The Weekly Rant with Gary Patella

Thoughts and ideas on various grievances that are relevant to everyday life.

Wednesday, June 14, 2006

How To Walk: A Guide For Morons

Definition:
Walk- To pass over, on, or through on foot.

This activity seems simple enough. Placing one foot in front of the other is something that the average person achieves at approximately one year of age. And yet despite the lapse of time between age one and adulthood, most people have not mastered the simple act of walking. Of course, given time, most people will eventually be able to reach a destination by foot. But the question is "How much time?"
Nowadays people tend to walk as if they have to think about each and every step. It does not come to them automatically, as it should. It should be mentioned that the word "walk" can also be defined as such: to move or cause to move on foot at a pace slower than a run. Some may disagree with me here, but I don't believe that the word slower should be taken to mean a snail's pace. When someone's foward motion is barely more than a dead standstill I find it to be absurd. That person blocks pedestrian traffic and annoys the hell out of people like me.
But why should I have an issue with such people? The reason is simple. They slow me down. People that move in a sloth-like manner always seem to be in the middle of a path. They never have the courtesy to stand (it seems to be a more accurate description of their motion) to the side.
In the subway stations this problem is out of control. Almost everyone strolls along at a ridiculously slow pace. If they were moving any slower they would be walking backwards. And when it comes to the stairs in the subway it is the same story. The people will stop in front of the same stairs that they see every morning and stare (no pun intended) as if they are witnessing some new phenomenon. A flight of stairs that should be traversed in five seconds takes more than thirty. I am forced to get up earlier and take an earlier train to get to work on time in order to account for these people.
So for those that don't know, I will explain how to walk. Start by placing one foot in front of the other. Then pick up the foot in the rear and place it in front of your other foot. Repeat this process over and over. Once you learn it, it should not be that hard. Practice at home, in the park, or with a friend. But please stay the hell out of my way! I have destinations to reach.

4 Comments:

At 8:11 PM , Blogger Pig Headed Meat Doll said...

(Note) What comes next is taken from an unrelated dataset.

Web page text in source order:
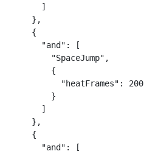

Another thing that should link to this is the concept "SIDEWALK". on the side of vehicular traffic, a path for walking. yet you will find shoppers, lost tourists, lost locals, and vagrants of all stripe standing in the middle of pedestrian traffic. Why!?! I mean if you were driviing a car, and the driver in front of you stops to admire a spongebob doll in the store window, you honk your horn, cops could ticket, etc etc. A gaggle of midwestern tourists stand in the middle of the causeway, staring in awe at an "I heart NY" t-shirt and hold up foot traffic! unreal.

For this reason, and for sheer joy, I believe tourist season should be somewhat synonomous with deer season, and I want my hunting license.

 
At 10:21 PM , Anonymous Theresa said...

miI firmly believe that these people, who seem to walk back in time, should be killed or at least sterilized. What are they contributing to society other than our aggravation? I hate those people who just stand and the bottom of the escalator admiring the view while the people who try to exit the escalator are piling up and stumbling around them. AHHH, kill the annoying fuckers!

 
At 7:00 PM , Blogger Chuck Deggsy said...

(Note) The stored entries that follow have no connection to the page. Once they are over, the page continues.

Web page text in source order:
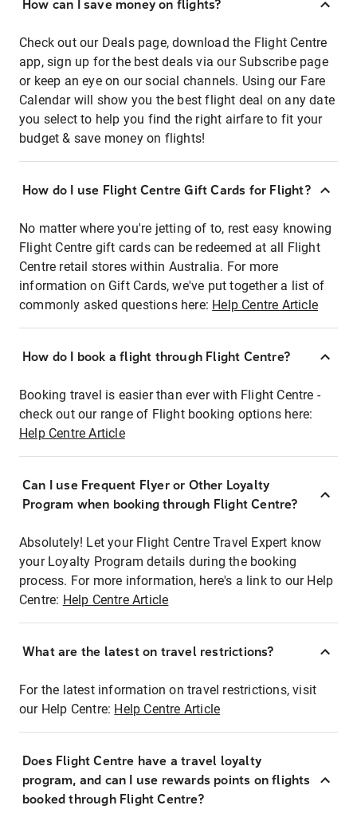
How can I save money on flights?
Check out our Deals page, download the Flight Centre
app, sign up for the best deals via our Subscribe page
or keep an eye on our social channels. Using our Fare
Calendar will show you the best flight deal on any date
you select to help you find the right airfare to fit your
budget & save money on flights!
How do I use Flight Centre Gift Cards for Flight?
No matter where you're jetting of to, rest easy knowing
Flight Centre gift cards can be redeemed at all Flight
Centre retail stores within Australia. For more
information on Gift Cards, we've put together a list of
commonly asked questions here: Help Centre Article
How do I book a flight through Flight Centre?
Booking travel is easier than ever with Flight Centre -
check out our range of Flight booking options here:
Help Centre Article
Can I use Frequent Flyer or Other Loyalty
Program when booking through Flight Centre?
Absolutely! Let your Flight Centre Travel Expert know
your Loyalty Program details during the booking
process. For more information, here's a link to our Help
Centre: Help Centre Article
What are the latest on travel restrictions?
For the latest information on travel restrictions, visit
our Help Centre: Help Centre Article
Does Flight Centre have a travel loyalty
program, and can I use rewards points on flights
booked through Flight Centre?

Just like car lanes, we need people lanes. Right lane for assholes, slow pokes, tourists, heroine addicts, lost folks and hookers.
Middle lane for the working class, locals who walk at a steady pace, and seeing eye dogs.
Left Lane, for the rest of us, who know where were are going and who need to get there damn fast, most likely cause we had that cup of coffee, and need to take a shit at the office bathroom.

PS
Today's word verification to post to this site is brought to us by the Helena Rubenstein Foundation, a long time supporter of outstanding Word Verfications:
APGBYRYL: Verb, past tense, meaning: to FUCK Vigorously Unprotected and in an Unholy Manor.

 
At 10:41 PM , Blogger David said...

Well written, speed demon.

After thinking for a moment, I realized that these people who have not yet fully grasped the nuances of the bipedal shuffle may have inserted themselevs into the cross section of people who fly planes in and out of JFK for a living, which would explain the interminable delays at this institution.